> _Saved entries_
--- START ---

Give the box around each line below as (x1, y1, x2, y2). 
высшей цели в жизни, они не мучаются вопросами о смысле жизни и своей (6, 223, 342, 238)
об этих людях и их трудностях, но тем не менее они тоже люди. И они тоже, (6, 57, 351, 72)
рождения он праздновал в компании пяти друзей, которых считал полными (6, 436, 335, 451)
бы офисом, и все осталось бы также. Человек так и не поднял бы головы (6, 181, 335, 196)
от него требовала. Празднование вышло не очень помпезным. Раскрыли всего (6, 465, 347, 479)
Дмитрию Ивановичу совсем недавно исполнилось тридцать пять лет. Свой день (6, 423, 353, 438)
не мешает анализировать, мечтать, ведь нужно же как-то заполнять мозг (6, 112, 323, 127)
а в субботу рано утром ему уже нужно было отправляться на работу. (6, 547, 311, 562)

--- END ---

> _TASK REQUIREMENTS_
Provide only the number of lines in the records containing the string "нужно".

> _WRITTEN REPLY_
2